━━━ GIVEN DATA

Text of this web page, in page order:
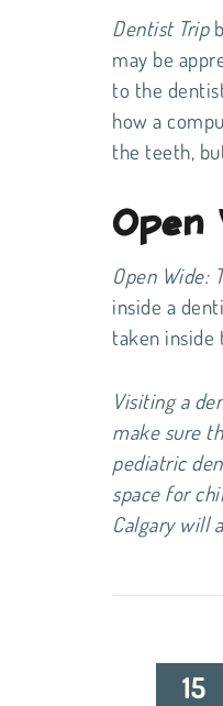
Dentist Trip
may be
to the
how a
the teeth,
Open
Open Wide:
inside a
taken inside
Visiting a
make sure
pediatric
space for
Calgary
15
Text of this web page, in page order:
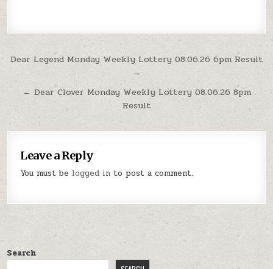
Post
navigation
Dear Legend Monday Weekly Lottery 08.06.26 6pm Result
→
← Dear Clover Monday Weekly Lottery 08.06.26 8pm
Result
Leave a Reply
You must be logged in to post a comment.
Search
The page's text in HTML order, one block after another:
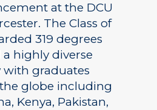
at the DCU
The Class of
319 degrees
highly diverse
graduates
globe including
Kenya, Pakistan,
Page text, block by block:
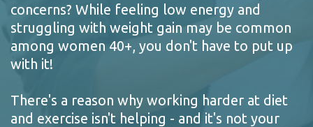
concerns? While feeling low energy and
struggling with weight gain may be common
among women 40+, you don't have to put up
with it!
There's a reason why working harder at diet
and exercise isn't helping - and it's not your
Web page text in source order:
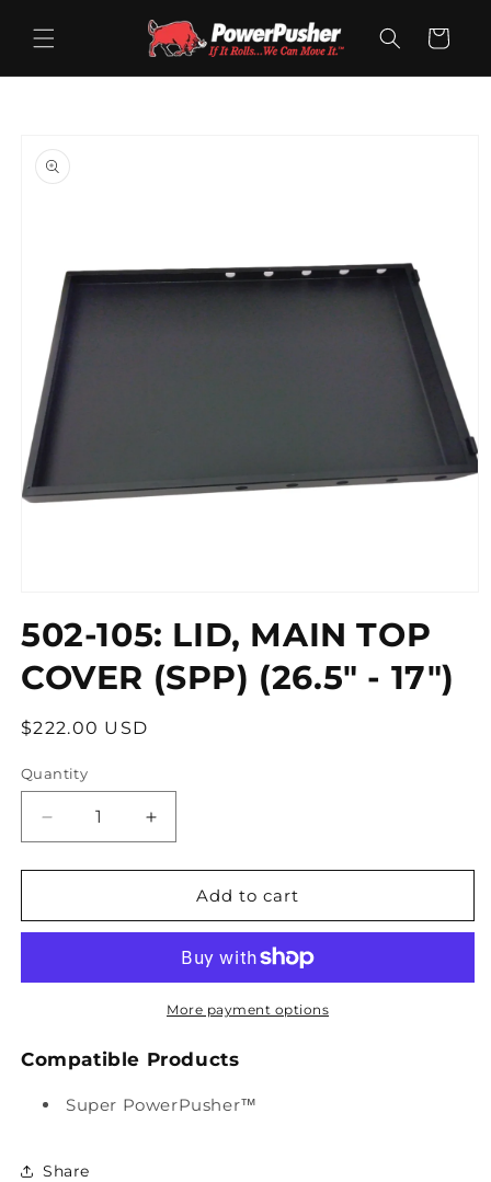
content
Cart
product
information
1
in
modal
502-105: LID, MAIN TOP
COVER (SPP) (26.5" - 17")
Regular
$222.00 USD
Quantity
Quantity
Decrease
quantity
for
105:
TOP
(26.5&quot;
17&quot;)
Increase
quantity
for
105:
MAIN
TOP
COVER
(26.5&quot;
17&quot;)
Add to cart
More payment options
Compatible Products
Super PowerPusher™
Share
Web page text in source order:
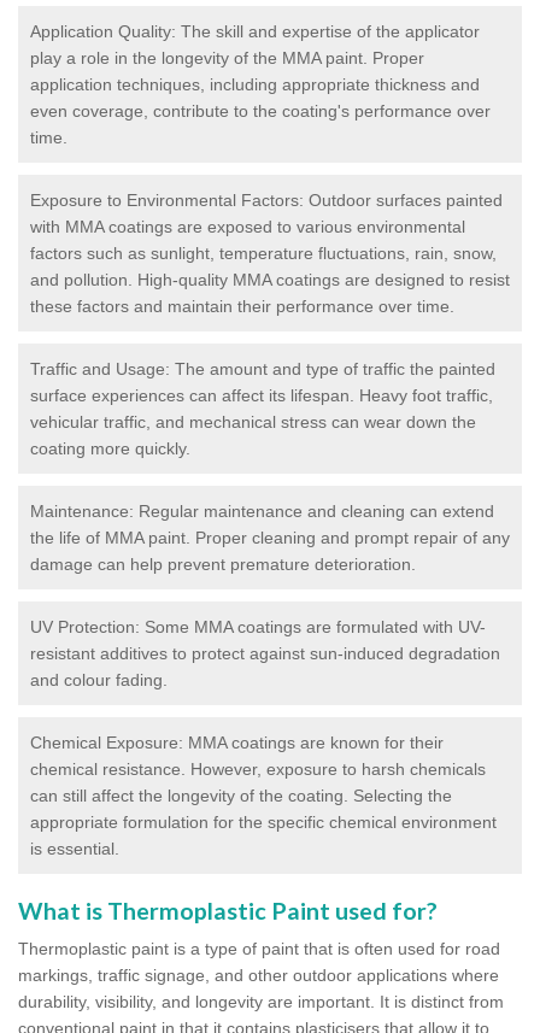
Application Quality: The skill and expertise of the applicator
play a role in the longevity of the MMA paint. Proper
application techniques, including appropriate thickness and
even coverage, contribute to the coating's performance over
time.
Exposure to Environmental Factors: Outdoor surfaces painted
with MMA coatings are exposed to various environmental
factors such as sunlight, temperature fluctuations, rain, snow,
and pollution. High-quality MMA coatings are designed to resist
these factors and maintain their performance over time.
Traffic and Usage: The amount and type of traffic the painted
surface experiences can affect its lifespan. Heavy foot traffic,
vehicular traffic, and mechanical stress can wear down the
coating more quickly.
Maintenance: Regular maintenance and cleaning can extend
the life of MMA paint. Proper cleaning and prompt repair of any
damage can help prevent premature deterioration.
UV Protection: Some MMA coatings are formulated with UV-
resistant additives to protect against sun-induced degradation
and colour fading.
Chemical Exposure: MMA coatings are known for their
chemical resistance. However, exposure to harsh chemicals
can still affect the longevity of the coating. Selecting the
appropriate formulation for the specific chemical environment
is essential.
What is Thermoplastic Paint used for?
Thermoplastic paint is a type of paint that is often used for road
markings, traffic signage, and other outdoor applications where
durability, visibility, and longevity are important. It is distinct from
conventional paint in that it contains plasticisers that allow it to
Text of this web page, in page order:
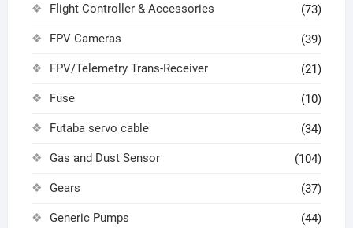
Flight Controller & Accessories (73)
FPV Cameras (39)
FPV/Telemetry Trans-Receiver (21)
Fuse (10)
Futaba servo cable (34)
Gas and Dust Sensor (104)
Gears (37)
Generic Pumps (44)
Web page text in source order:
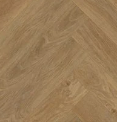
into your home with
a solid 6.5mm thick, this
inviting hue. With a
the authentic look
flooring alongside the
modern engineered
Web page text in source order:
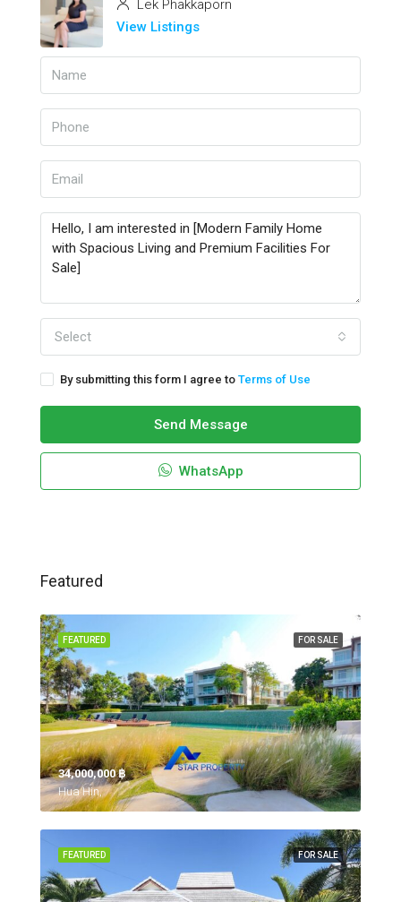
Lek Phakkaporn
View Listings
Select
By submitting this form I agree to Terms of Use
Send Message
WhatsApp
Featured
FOR SALE
FEATURED
34,000,000 ‎฿
Hua Hin,
FOR SALE
FEATURED
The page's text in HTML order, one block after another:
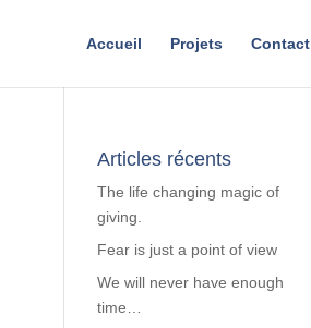
Accueil Projets Contact
Articles récents
The life changing magic of
giving.
Fear is just a point of view
We will never have enough
time…
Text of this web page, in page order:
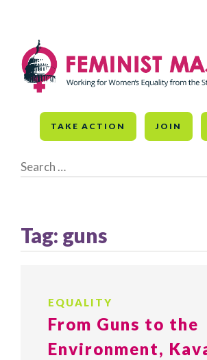
content
TAKE ACTION JOIN
for:
Tag: guns
EQUALITY
From Guns to the
Environment,
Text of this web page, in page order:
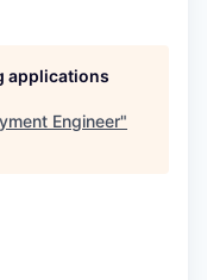
applications
Engineer"
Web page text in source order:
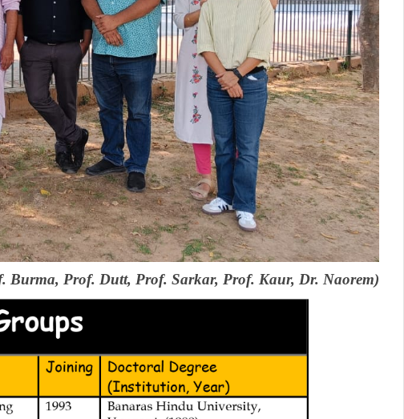
Burma, Prof. Dutt, Prof. Sarkar, Prof. Kaur, Dr. Naorem)
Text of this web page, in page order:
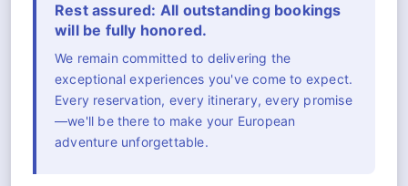
Rest assured: All outstanding bookings
will be fully honored.
We remain committed to delivering the
exceptional experiences you've come to expect.
Every reservation, every itinerary, every promise
—we'll be there to make your European
adventure unforgettable.
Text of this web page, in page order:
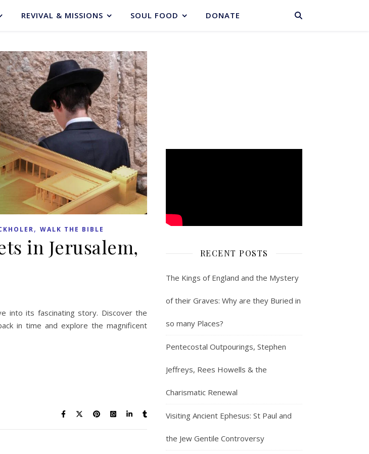
BASKET
REVIVAL & MISSIONS SOUL FOOD DONATE
, WALK THE BIBLE
in Jerusalem,
into its fascinating story. Discover the
in time and explore the magnificent
RECENT POSTS
The Kings of England and the Mystery
of their Graves: Why are they Buried in
so many Places?
Pentecostal Outpourings, Stephen
Jeffreys, Rees Howells & the
Charismatic Renewal
Visiting Ancient Ephesus: St Paul and
the Jew Gentile Controversy
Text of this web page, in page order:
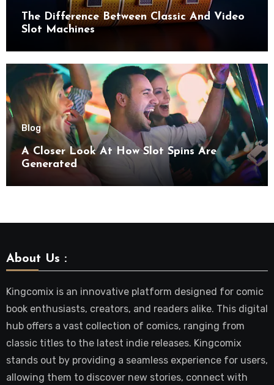
The Difference Between Classic And Video
Slot Machines
Blog
A Closer Look At How Slot Spins Are
Generated
About Us :
Kingcomix is an innovative platform designed for comic
book enthusiasts, creators, and readers alike. This digital
hub offers a vast collection of comics, ranging from
classic titles to the latest indie releases. Kingcomix
stands out by providing a seamless experience for users,
allowing them to discover new stories, connect with
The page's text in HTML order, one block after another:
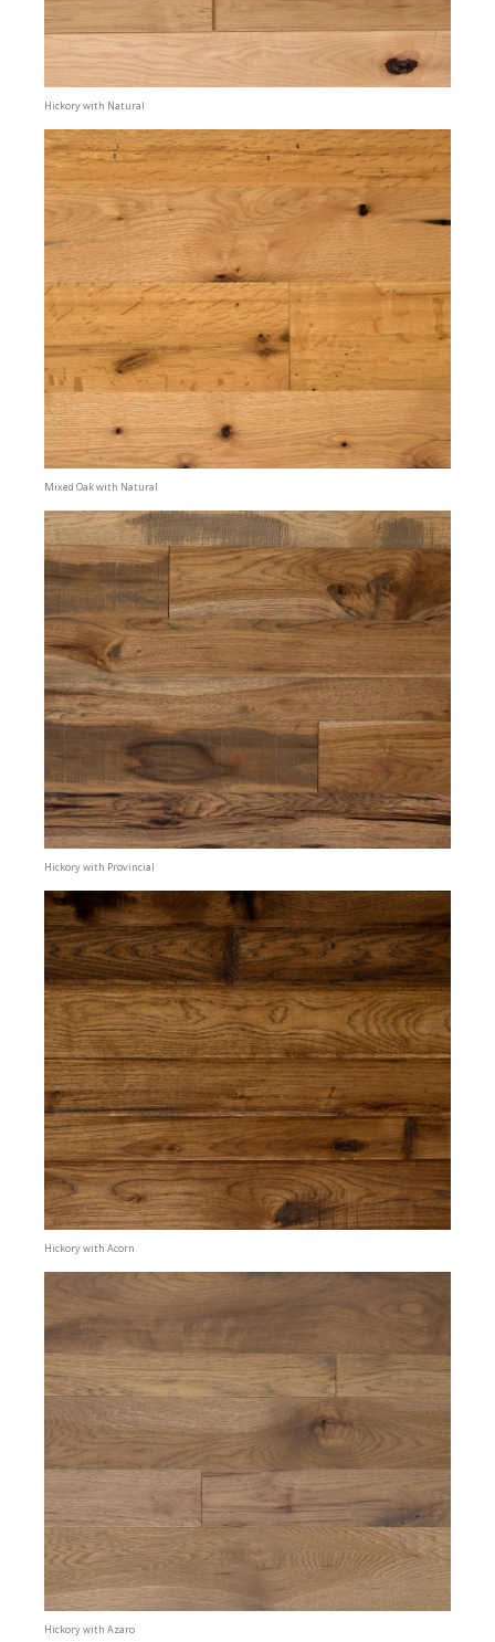
Hickory with Natural
Mixed Oak with Natural
Hickory with Provincial
Hickory with Acorn
Hickory with Azaro
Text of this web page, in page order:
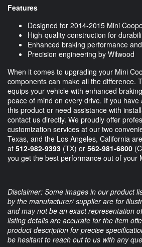
Features
Designed for 2014-2015 Mini
High-quality construction for
Enhanced braking performance
Precision engineering by Wilwood
When it comes to upgrading your Mini
components can make all the difference.
equips your vehicle with enhanced
peace of mind on every drive. If you
this product or need assistance with
contact us directly. We proudly offer
customization services at our two
Texas, and the Los Angeles, California
at 512-982-9393 (TX) or 562-981-6800
you get the best performance out of your
Disclaimer: Some images in our product
by the manufacturer/ supplier are for
and may not be an exact representation
listing details are accurate for the item
product description for precise
be hesitant to reach out to us with any
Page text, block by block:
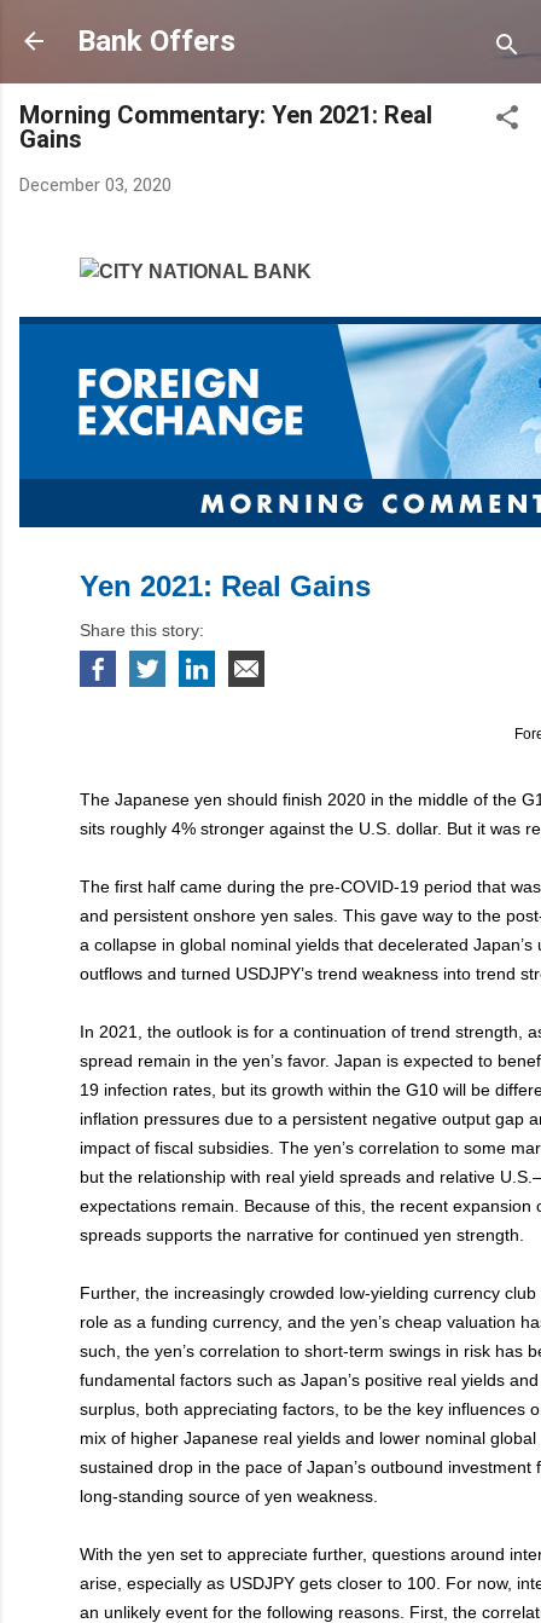
Bank Offers
Morning Commentary: Yen 2021: Real
Gains
December 03, 2020
Yen 2021: Real Gains
Share this story:
The Japanese yen should finish 2020 in the middle of the
sits roughly 4% stronger against the U.S. dollar. But it was
The first half came during the pre-COVID-19 period that
and persistent onshore yen sales. This gave way to the
a collapse in global nominal yields that decelerated
outflows and turned USDJPY’s trend weakness into trend
In 2021, the outlook is for a continuation of trend strength,
spread remain in the yen’s favor. Japan is expected to
19 infection rates, but its growth within the G10 will be
inflation pressures due to a persistent negative output gap
impact of fiscal subsidies. The yen’s correlation to some
but the relationship with real yield spreads and relative
expectations remain. Because of this, the recent expansion
spreads supports the narrative for continued yen strength.
Further, the increasingly crowded low-yielding currency club
role as a funding currency, and the yen’s cheap valuation
such, the yen’s correlation to short-term swings in risk has
fundamental factors such as Japan’s positive real yields
surplus, both appreciating factors, to be the key influences
mix of higher Japanese real yields and lower nominal
sustained drop in the pace of Japan’s outbound investment
long-standing source of yen weakness.
With the yen set to appreciate further, questions around
arise, especially as USDJPY gets closer to 100. For now,
an unlikely event for the following reasons. First, the
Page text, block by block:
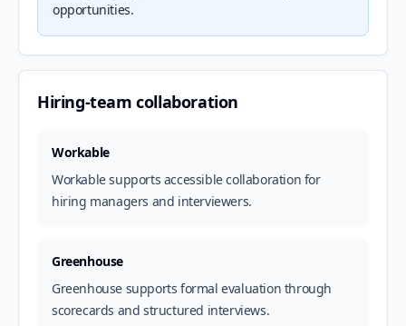
opportunities.
Hiring-team collaboration
Workable
Workable supports accessible collaboration for
hiring managers and interviewers.
Greenhouse
Greenhouse supports formal evaluation through
scorecards and structured interviews.
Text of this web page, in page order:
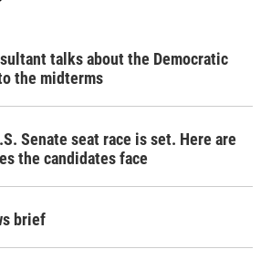
talks about the Democratic
the midterms
Senate seat race is set. Here are
the candidates face
brief
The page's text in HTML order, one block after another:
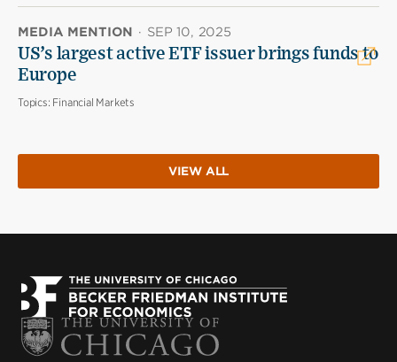
MEDIA MENTION · SEP 10, 2025
US’s largest active ETF issuer brings funds to
Europe
Topics: Financial Markets
VIEW ALL

━━━━━━

§ **EXERCISE PROMPT**
Find the line with "Futaba servo cable (34)" in the entries above. Set down exactly every line from it up to and including the line with "modern engineered", images excluded.

§ **RESPONSE**
Futaba servo cable (34)
Gas and Dust Sensor (104)
Gears (37)
Generic Pumps (44)
Web page text in source order:
into your home with
a solid 6.5mm thick, this
inviting hue. With a
the authentic look
flooring alongside the
modern engineered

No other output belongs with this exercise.